Build to Rent: what’s in a name?

June 4, 2019 / By  

Since arriving from the UK to join JLL in November 2018, I have been amazed at how often clients and colleagues have discussed the emerging Build to Rent (BTR) sector here in New Zealand. Perhaps this is unsurprising though with NZ seeing the lowest proportion of homeowners (63.2%) in 2017 since 1951 (61.2%).

For me, selfishly, BTR has become a great, though largely unexpected, part of my new property adventure in NZ. Having spent the last 10 years as a UK BTR and large-scale residential investment specialist analyst, valuer and commentator, it has never been an easy road for the industry. As I left Britain, it really felt BTR was getting there. We see good quality homes being built by highly reputable financial institutions, providing a clear boost for the UK’s rental community. Coming to NZ (solely in respect of BTR I might add), has felt a bit like stepping into Doc Brown’s DeLorean and going Back to the Future; déjà vu has never felt so real.

It is immediately obvious that we have a very long way to go with BTR in NZ, but, irrespective, the potential is certainly very exciting indeed. From my viewpoint, we get the chance to iron out a lot of the frustrating inefficiencies in the sector’s development at the start of the process, rather than during it (as seen in the UK) if we play our cards right. What a great opportunity.

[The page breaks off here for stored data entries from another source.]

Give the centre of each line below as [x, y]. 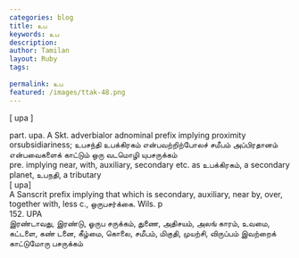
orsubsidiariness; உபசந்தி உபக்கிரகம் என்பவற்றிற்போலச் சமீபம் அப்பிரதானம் [144, 145]
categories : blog [42, 17]
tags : [19, 68]
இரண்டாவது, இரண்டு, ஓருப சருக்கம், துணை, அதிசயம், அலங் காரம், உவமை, [140, 223]
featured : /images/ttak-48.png [67, 92]
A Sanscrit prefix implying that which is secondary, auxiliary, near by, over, [146, 194]
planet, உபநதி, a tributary [55, 174]
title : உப [28, 26]

Yet, the cautionary tale we all are keenly aware of in the property industry around the world is undoubtedly full of buzzwords and sound bites. Commentary often includes phrases such as markets being ‘bullish’ or ‘bearish’, discussions about significant advances in ‘Proptech’ or the critical difference between ‘e-tailing’ and ‘entertailing’. The continual stream of new ways to describe and repackage crucial aspects of our ever-evolving markets is as certain as the post summer holidays’ February increase in market activity. It is crucial BTR does not become a hollow buzzword.

BTR, as an increasingly used phrase in the press and at conferences, must not be allowed to develop into a buzzword to describe the latest fashion in the market or, worse, for all forms of modern rental housing.

Such a scatter-gun approach is unhelpful and the key question of ‘what’s in a name?’ must not be brushed off lightly. In the UK, the phrase ‘BTR’ has over time, come to describe a specific form of residential property and investment class. It is defined through assets being owned by a certain investor pool, a focus on quality, durability and delivery, and is purposely fueled by exceptional customer service goals. It also seeks to realign the landlord and tenant relationship towards a beneficial partnership and has its own carefully crafted bespoke valuation methodology. It sees an active asset and property management structure and offer being the first, rather than last consideration. BTR should never only be considered as just more residential property available for rent; it should represent a different product offer with a wholly different customer focus.

Yet going the other way, I would caution the NZ industry confusing ‘BTR’ with ‘multifamily housing’ which is so prevalent and successful as an investment sector in the USA. Multi-family housing and BTR certainly share key characteristics and are undoubtedly related – but multifamily housing is a mature residential asset class, well known by investors and consumers alike, is often amenity fueled and to a scale of units we would only dream of in NZ.

If we want to focus on a fit for purpose model here in New Zealand, BTR in the UK would be the more appropriate industry to look for as an initial blueprint.

I freely and openly admit to anyone that I am passionate about Build to Rent and its prospects for helping solve the Housing Crisis that we find ourselves in presently. Significant work still needs to be done to encourage the stars to align and it is folly to assume it will be a rapid or straightforward development process. Yet, while I do not consider that BTR in isolation is the solution to any housing crisis; I strongly believe that BTR should be part of the solution for every housing crisis.

I am looking forward to providing the NZ market with regular updates in this space as this becomes a more and more important sector of our housing market.